In [None]:
import calendar
import matplotlib.pyplot as plt
import numpy as np
import pandas as pd
import pkg_resources
from scipy.stats import linregress
from sklearn.decomposition import PCA
from sklearn.preprocessing import StandardScaler
from tabulate import tabulate
import types

### Package requirements for reproducibility

In [None]:
def get_imports():
    for name, val in globals().items():
        if isinstance(val, types.ModuleType):
            
            name = val.__name__.split(".")[0]

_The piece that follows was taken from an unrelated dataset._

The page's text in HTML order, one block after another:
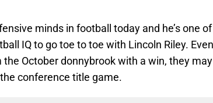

        elif isinstance(val, type):
            name = val.__module__.split(".")[0]
            
        poorly_named_packages = {
            "PIL": "Pillow",
            "sklearn": "scikit-learn"
        }
        if name in poorly_named_packages.keys():
            name = poorly_named_packages[name]

        yield name
imports = list(set(get_imports()))

requirements = []
for m in pkg_resources.working_set:
    if m.project_name in imports and m.project_name!="pip":
        requirements.append((m.project_name, m.version))

for r in requirements:
    print("{}=={}".format(*r))

#### Define the initial dataset you'll be working on

In [None]:
SatelliteJuly = pd.read_excel('Data.xlsx',sheet_name='July_sat')
SatelliteJune = pd.read_excel('Data.xlsx',sheet_name='June_sat')
SatelliteMay = pd.read_excel('Data.xlsx',sheet_name='May_sat')
SatelliteApril = pd.read_excel('Data.xlsx',sheet_name='April_satellite')
Bands = pd.read_csv('Sentinel_2A_band.csv',index_col=0,usecols=[0,5,6,7,8,9])
Seed = pd.read_excel('Data.xlsx',sheet_name='Chem_comp_wheat')
Dough = pd.read_excel('Data.xlsx',sheet_name='Dough',usecols=['W','P/L'])
Bread = pd.read_excel('Data.xlsx',sheet_name='Bread',usecols=[2,3,4,5,6,7,8,9,10])

In [None]:
SatelliteData = pd.concat([SatelliteApril,SatelliteMay,SatelliteJune,SatelliteJuly],axis=1)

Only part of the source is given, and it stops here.